From: Glauber Costa <glommer@parallels.com>
To: Dave Chinner <david@fromorbit.com>
Cc: linux-kernel@vger.kernel.org, xfs@oss.sgi.com,
linux-mm@kvack.org, Ying Han <yinghan@google.com>,
Suleiman Souhlal <suleiman@google.com>,
linux-fsdevel@vger.kernel.org, Greg Thelen <gthelen@google.com>
Subject: Re: [PATCH 09/19] list_lru: per-node list infrastructure
Date: Thu, 17 Jan 2013 10:21:12 -0800 [thread overview]
Message-ID: <50F84118.7030608@parallels.com> (raw)
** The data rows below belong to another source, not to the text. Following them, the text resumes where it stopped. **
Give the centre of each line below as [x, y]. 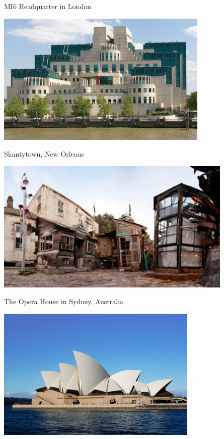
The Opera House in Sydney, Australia [64, 301]
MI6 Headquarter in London [48, 6]
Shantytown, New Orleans [44, 154]

In-Reply-To: <20130117042245.GG2498@dastard>
>> Deepest fears:
>>
>> 1) snakes.
>
> Snakes are merely poisonous. Drop Bears are far more dangerous :P
>
fears are irrational anyway...
>> 2) It won't surprise you to know that I am adapting your work, which
>> provides a very sane and helpful API, to memcg shrinking.
>>
>> The dumb and simple approach in there is to copy all lrus that are
>> marked memcg aware at memcg creation time. The API is kept the same,
>> but when you do something like list_lru_add(lru, obj), for instance, we
>> derive the memcg context from obj and relay it to the right list.
>
> At which point, you don't want the overhead of per-node lists.
>
This is one of the assumptions we may have to end up doing here.
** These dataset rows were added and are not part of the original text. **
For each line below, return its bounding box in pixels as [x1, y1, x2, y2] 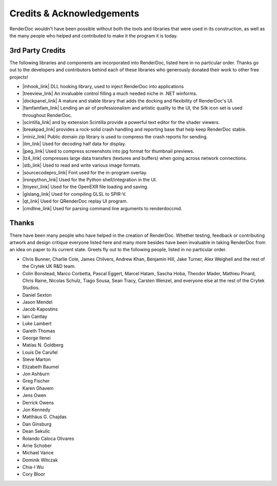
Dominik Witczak [22, 457, 58, 463]
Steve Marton [22, 356, 51, 362]
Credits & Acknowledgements [9, 8, 140, 19]
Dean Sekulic [22, 428, 51, 434]
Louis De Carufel [22, 349, 58, 355]
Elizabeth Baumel [22, 363, 59, 370]
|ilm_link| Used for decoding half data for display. [22, 141, 126, 147]
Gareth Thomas [22, 328, 55, 334]

> The problem I see here is that someone might still need the
> scalability of the per-node lists. If someone runs a large memcg in terms
> of CPU and memory, then we most definitely are going to need to
> retain per-node lists regardless of the fact that the workload is
> running in a constrained environment. And if you are running a mix
> of large and small containers, then one static solution is not going
> to cut it for some workload.
>
Yes, this is spot on. As a first approach, I think single-node lists
will do.
> This is a problem that superblock contexts don't care about - they
> are global by their very nature. Hence I'm wondering if trying to
> fit these two very different behaviours into the one LRU list is
> the wrong approach.
>
I am not that much concerned about that, honestly. I like the API, and I
like the fact that it allow me to have the subsystems using it
transparently, just by referring to the "master" lru (the dentry, inode,
etc). It reduces complexity to reuse the data structures, but that is
not paramount.
However, a more flexible data structure in which we could select at
least at creation time if we want per-node lists or not, would be quite
helpful.
And it seems it would be at least moderately helpful to you as well for
usually-small filesystems, so I think it would be a good addition to
next version.
> Consider this: these patches give us a generic LRU list structure.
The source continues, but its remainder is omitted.